● **DATA FOR ANALYSIS**
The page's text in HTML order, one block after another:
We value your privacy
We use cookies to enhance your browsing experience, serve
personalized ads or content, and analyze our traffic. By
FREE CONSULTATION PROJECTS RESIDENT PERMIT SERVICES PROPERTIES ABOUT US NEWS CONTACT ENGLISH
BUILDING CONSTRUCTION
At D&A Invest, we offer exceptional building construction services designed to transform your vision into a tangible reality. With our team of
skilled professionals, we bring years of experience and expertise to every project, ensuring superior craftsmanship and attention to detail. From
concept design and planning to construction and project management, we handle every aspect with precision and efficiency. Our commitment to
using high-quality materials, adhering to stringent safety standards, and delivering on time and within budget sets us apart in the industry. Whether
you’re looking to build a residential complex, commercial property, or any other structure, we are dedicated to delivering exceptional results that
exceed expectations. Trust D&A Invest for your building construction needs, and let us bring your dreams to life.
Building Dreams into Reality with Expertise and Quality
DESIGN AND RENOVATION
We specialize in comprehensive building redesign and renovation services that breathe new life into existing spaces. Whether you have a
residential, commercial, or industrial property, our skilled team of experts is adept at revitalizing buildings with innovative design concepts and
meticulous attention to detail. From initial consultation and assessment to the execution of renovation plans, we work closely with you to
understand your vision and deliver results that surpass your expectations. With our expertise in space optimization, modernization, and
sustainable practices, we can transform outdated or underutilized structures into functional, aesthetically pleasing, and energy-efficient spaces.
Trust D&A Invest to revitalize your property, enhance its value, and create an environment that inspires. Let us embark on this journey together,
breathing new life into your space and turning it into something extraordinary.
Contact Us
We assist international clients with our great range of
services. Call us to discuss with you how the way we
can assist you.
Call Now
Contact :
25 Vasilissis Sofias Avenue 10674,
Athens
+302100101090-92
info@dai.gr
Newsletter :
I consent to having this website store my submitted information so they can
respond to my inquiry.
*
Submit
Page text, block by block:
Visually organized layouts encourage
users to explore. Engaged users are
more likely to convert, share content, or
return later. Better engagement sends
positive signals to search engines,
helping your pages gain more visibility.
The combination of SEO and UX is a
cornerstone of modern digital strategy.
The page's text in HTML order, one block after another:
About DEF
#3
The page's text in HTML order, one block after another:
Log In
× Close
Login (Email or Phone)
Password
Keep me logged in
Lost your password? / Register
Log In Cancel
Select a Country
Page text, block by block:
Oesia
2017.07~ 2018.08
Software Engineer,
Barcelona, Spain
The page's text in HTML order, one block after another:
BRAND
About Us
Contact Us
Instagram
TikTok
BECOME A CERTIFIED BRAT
--
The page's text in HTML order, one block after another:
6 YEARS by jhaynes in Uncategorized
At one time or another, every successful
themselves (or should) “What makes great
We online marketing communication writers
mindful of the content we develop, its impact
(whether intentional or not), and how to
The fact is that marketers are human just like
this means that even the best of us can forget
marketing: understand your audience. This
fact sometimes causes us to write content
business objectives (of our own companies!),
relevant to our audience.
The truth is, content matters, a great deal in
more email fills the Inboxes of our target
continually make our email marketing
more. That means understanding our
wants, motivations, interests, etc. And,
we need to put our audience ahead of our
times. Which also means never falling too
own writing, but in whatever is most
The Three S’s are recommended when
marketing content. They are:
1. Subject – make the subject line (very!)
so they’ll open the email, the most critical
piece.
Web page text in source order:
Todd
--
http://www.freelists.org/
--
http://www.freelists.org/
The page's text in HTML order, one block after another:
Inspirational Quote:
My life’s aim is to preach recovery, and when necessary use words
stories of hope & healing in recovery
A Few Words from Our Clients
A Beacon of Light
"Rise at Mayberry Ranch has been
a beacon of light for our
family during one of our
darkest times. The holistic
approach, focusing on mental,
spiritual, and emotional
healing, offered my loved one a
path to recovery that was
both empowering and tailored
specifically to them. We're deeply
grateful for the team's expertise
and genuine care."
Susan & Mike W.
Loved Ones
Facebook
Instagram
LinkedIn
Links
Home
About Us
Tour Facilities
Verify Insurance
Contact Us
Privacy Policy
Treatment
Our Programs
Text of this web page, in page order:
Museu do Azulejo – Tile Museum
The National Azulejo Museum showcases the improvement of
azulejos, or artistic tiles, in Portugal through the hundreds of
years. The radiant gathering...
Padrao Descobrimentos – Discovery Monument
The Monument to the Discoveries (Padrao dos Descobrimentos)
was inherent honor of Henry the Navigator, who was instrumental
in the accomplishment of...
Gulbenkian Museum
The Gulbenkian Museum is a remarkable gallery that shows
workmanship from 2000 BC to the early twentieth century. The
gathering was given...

● **ASSIGNMENT**
Look above for the line holding "continually make our email marketing". Print it and every line after it, exactly, through the line holding "The Three S’s are recommended when".

● **RESULT OF THIS EXERCISE**
continually make our email marketing
more. That means understanding our
wants, motivations, interests, etc. And,
we need to put our audience ahead of our
times. Which also means never falling too
own writing, but in whatever is most
The Three S’s are recommended when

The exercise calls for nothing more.